Unfortunately, this can lead to confusion when using a machine-based API as the user might use an authenticated browser session to test API-Key based API queries. These queries will always succeed regardless of whether the API Query Hash was calculated correctly as the system defaults to Session-based authentication when it is available.
To ensure that session-based authentication is not polluting your API-Key based testing, always use a separate browser which is not logged in to your ProVision instance to test API queries.
apiKey: Found at Admin→API
hash: The hash is generated from your secret key and the query string. The exact algorithm is base64_encode(hash_hmac('sha256', preg_replace('/&hash=.*$/', '', $_SERVER['QUERY_STRING']), $secretKey, TRUE)); but the PHP-SDK is the supported method of accessing the API.
An easy way to test the API and ensure that keys for a user are setup correctly, is to use the API Request Generator, located in the web interface at Admin→API. Fill out the fields specifying the type of request, and any additional data.

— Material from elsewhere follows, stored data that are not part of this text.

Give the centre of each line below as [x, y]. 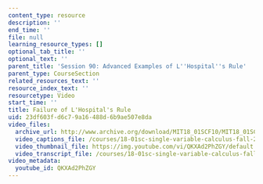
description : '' [34, 23]
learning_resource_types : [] [56, 45]
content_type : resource [47, 15]
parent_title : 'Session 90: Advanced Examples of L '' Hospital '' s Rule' [127, 67]
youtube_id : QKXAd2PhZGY [56, 168]
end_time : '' [29, 30]
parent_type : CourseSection [54, 74]
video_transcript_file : [54, 153]
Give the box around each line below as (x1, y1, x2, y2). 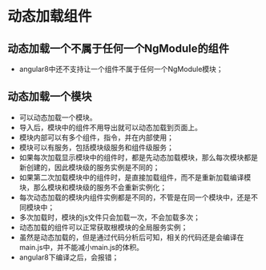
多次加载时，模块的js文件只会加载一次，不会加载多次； (18, 212, 201, 222)
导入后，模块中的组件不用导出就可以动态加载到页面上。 (18, 122, 202, 132)
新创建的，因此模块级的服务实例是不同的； (18, 162, 160, 172)
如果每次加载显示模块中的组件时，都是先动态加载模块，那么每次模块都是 (18, 153, 258, 162)
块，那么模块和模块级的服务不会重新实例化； (18, 182, 167, 192)
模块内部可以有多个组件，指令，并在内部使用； (18, 133, 174, 142)
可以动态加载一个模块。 (18, 113, 97, 122)
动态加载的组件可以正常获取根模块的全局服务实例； (18, 222, 188, 232)
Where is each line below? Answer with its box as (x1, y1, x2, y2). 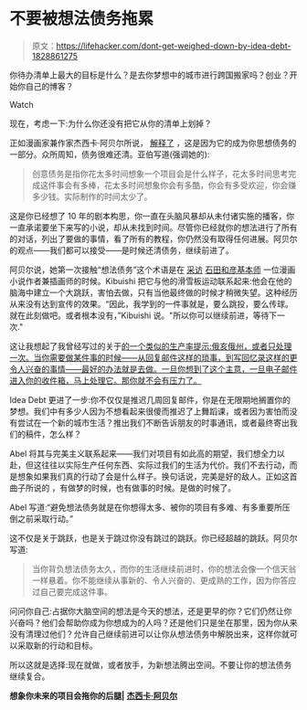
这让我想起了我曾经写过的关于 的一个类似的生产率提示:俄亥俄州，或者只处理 (9, 340, 292, 352)
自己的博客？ (25, 80, 74, 91)
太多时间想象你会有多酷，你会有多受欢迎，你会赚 (111, 179, 297, 190)
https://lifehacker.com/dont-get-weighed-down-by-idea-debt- (56, 40, 291, 51)
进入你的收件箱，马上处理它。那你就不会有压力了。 (9, 375, 202, 386)
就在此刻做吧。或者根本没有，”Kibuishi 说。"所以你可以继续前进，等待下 (9, 310, 277, 321)
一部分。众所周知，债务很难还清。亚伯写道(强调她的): (9, 148, 210, 160)
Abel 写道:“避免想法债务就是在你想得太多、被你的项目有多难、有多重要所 (9, 502, 283, 513)
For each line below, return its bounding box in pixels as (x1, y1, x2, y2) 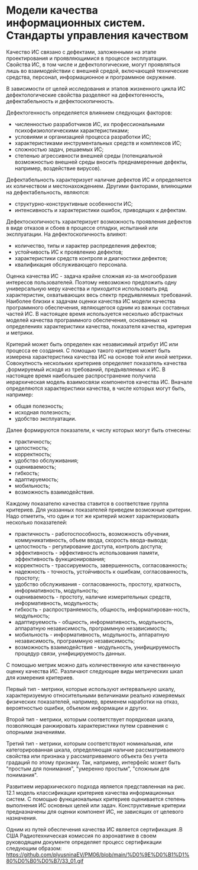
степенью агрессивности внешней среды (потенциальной (14, 152, 163, 159)
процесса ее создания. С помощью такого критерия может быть (6, 347, 171, 354)
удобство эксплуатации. (14, 415, 77, 422)
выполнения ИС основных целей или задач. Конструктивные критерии (6, 801, 186, 809)
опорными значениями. (6, 728, 66, 735)
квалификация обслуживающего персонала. (14, 261, 128, 268)
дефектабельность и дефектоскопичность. (6, 97, 115, 104)
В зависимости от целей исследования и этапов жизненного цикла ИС (6, 85, 186, 92)

Click "Generate Request URL", and copy and paste the resulting URL into a web browser. The request URL and response will look like those listed above.
The 6Connect API can be used in just about any scripting or programming language. We have a PHP SDK that provides example code, and several useful functions for interacting with the API. Even if you don't want to use PHP, the samples will help you create code in other languages.